Exercise directions
Once you find the line containing "Officer (176, 288)", output it and every line after it to the end of the records, exactly.

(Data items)
- - - - - - -

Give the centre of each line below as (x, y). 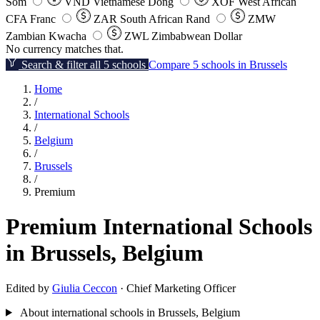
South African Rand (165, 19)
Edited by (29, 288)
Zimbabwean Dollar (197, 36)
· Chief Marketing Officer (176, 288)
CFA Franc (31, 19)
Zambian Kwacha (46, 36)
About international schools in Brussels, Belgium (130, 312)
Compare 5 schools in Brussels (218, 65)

- - - - - - -

Response area
· Chief Marketing Officer (176, 288)
CFA Franc (31, 19)
Zambian Kwacha (46, 36)
About international schools in Brussels, Belgium (130, 312)
Compare 5 schools in Brussels (218, 65)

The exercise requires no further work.